特集・連載
“通しか知らない”をサクッと学ぶ[10minutes ヴィンテージ]
「’80s~’90s前半のフレラコに多く生息していた興奮ぎみ!?(笑)のワニ。」
10minutes VINTAGE ヴィンテージ=難しい? ノンノンノン♪ 通しか知らない名品も、目印を頼ればビギナーでも簡単に発掘できちゃうんです。その道のプロが、目指すべきターゲットと、その判別テクをサクッとレクチャー。10分後はあなたもヴィンテージ通! この記事は特集・連載「10minutes VINTAGE」#02です。
尻尾が立ってる!? ラコステ
TEACHER:セプティズ 代表 玉木 朗さん
ラコステは言わずと知れたポロシャツのオリジン。日本でも半世紀近く前から定番好きの必携ワードローブとして親しまれていますが、なかでも母国フランス製のラコステは別格。“フレラコ”という愛称で、いつの時代も通の間で羨望の的になっています。
「現行品ではなかなか入手しにくくなった反面、ヴィンテージ市場では不動の人気を誇っていますが、実はひと口に“フレラコ”と言っても年代によって微妙に仕様が異なるんです」。

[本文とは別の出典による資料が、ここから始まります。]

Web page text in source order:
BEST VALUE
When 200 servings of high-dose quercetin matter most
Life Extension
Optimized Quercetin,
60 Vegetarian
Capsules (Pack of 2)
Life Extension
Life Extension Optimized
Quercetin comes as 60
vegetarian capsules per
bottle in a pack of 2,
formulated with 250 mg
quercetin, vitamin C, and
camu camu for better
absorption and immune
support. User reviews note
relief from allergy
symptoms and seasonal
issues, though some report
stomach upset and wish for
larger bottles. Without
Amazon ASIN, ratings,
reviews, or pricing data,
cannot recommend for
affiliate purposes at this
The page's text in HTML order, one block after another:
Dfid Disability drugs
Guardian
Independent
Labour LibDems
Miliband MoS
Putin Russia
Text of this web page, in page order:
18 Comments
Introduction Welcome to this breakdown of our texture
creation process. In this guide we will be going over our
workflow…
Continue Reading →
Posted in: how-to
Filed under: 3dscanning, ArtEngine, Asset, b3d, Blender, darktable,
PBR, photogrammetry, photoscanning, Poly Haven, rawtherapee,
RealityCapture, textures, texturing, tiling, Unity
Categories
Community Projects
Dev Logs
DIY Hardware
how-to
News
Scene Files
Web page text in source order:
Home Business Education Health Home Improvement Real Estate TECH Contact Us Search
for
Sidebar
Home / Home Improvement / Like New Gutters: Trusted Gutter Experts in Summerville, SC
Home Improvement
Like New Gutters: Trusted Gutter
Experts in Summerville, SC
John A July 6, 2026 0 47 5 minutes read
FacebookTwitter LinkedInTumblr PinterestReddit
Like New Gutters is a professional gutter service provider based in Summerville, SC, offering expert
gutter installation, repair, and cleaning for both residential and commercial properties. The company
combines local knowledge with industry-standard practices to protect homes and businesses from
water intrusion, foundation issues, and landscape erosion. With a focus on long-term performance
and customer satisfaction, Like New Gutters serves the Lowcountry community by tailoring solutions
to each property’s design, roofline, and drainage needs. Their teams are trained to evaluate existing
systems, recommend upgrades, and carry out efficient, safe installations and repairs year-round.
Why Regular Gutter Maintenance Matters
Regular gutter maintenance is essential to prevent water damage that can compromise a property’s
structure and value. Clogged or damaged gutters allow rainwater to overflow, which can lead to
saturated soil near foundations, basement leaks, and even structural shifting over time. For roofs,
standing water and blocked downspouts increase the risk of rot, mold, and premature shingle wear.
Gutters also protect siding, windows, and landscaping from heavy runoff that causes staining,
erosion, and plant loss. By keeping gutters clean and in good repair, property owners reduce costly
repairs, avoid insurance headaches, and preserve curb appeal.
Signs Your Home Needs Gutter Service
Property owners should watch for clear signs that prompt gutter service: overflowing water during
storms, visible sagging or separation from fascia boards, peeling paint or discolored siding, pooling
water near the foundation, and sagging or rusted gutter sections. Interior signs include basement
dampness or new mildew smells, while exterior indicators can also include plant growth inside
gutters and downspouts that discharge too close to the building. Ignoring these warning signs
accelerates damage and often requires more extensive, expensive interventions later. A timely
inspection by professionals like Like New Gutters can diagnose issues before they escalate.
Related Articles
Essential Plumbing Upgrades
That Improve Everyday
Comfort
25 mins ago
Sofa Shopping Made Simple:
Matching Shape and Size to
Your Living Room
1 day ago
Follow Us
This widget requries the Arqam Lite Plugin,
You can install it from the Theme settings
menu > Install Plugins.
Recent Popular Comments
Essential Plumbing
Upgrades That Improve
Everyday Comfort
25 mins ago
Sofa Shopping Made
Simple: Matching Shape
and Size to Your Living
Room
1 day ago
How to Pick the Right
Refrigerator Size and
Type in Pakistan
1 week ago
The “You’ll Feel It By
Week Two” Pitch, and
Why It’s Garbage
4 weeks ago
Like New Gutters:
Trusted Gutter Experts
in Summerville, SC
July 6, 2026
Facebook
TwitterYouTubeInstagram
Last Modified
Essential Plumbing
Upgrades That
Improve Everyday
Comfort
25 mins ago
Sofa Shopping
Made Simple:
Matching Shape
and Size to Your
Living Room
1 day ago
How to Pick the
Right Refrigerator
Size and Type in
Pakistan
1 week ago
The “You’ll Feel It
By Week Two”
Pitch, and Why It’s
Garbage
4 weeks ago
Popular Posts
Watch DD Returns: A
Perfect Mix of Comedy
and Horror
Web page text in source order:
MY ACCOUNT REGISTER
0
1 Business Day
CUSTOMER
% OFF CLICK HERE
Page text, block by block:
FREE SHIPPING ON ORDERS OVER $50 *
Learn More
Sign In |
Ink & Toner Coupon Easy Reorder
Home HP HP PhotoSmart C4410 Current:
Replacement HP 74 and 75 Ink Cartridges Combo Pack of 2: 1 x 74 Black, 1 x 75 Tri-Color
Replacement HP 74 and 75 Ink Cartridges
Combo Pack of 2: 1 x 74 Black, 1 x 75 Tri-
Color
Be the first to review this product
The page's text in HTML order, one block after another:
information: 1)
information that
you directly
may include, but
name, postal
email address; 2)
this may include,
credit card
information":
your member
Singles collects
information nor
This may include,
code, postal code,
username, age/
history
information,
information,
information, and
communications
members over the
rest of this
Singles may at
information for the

顕著なのがアイコンでもある左胸のワニロゴなんだそう。
「’60~’70年代頃のブランド名入りロゴはたしかに人気銘柄であるものの、希少すぎて市場では滅多にお目にかかれませんし、見つけてもかなり高額です」
「そこで狙い目なのが、尻尾が立ってるワニ。これは多分’80年代~’90年代前半にだけ生息していたもの。おそらく生産効率を上げる必要に迫られたのか、’90年代後半頃になると、尻尾が体に沿うように平行にのびたロゴに変更されているんです」
「尻尾が立って興奮してるように見える肉食系ワニ(苦笑)なら、根気強く探せばちゃんと見つかりますし、通ウケもばっちり。見つけたらワニ以上に興奮するヴィンテージ好きも少なくありません」
「バブルの衰退とともに肉食ワニが減少して、草食ワニ!?が主流になっていく……なんて、なんだか日本の時代の流れを反映しているみたいでおもしろいですよね(苦笑)」。
ラコステのフランス製ポロシャツ
“フレラコ”とは母国フランスで作られたラコステ製品の総称。それだけにポロ以外のアイテムもフレラコと呼ばれるが、やはり圧倒的にファンが多いのはポロシャツ。とくにまだヴィンテージ市場でギリ見つけられる’80〜’90年代前半の尻尾が立ってるワニロゴを付けたポロは、見つけたら即買い!が基本だ。5000円(サファリ3号店)
見つけたコチラはワニ以上に大興奮!!
左/いつも 右/興奮ぎみ(笑)
実はワニロゴには変遷あり。もちろん同じ年代でも個体差はあるが、年代ごとの特徴により、ある程度分類することができる。なかでも尻尾が立った興奮ぎみのワニは、発見しやすさと通ウケ度合いのバランス感が一番優れている。
フレラコの特徴
2つ穴貝ボタン
フレラコは左胸のワニロゴ以外にも、年代によって仕様変更がある。“前立てに2個備えられた2つ穴の貝ボタン”と“フランス製表記の入ったスクエアタグ”というのは、’80年代以降のフレラコの代表的なディテールだ。
スクエアタグ
セプティズ 代表
玉木 朗さん
半世紀近くにわたってラコステを愛し続ける世界有数のワニ博士。自著『ボク達の超B級アーカイブ』でもラコステ愛を綴っている。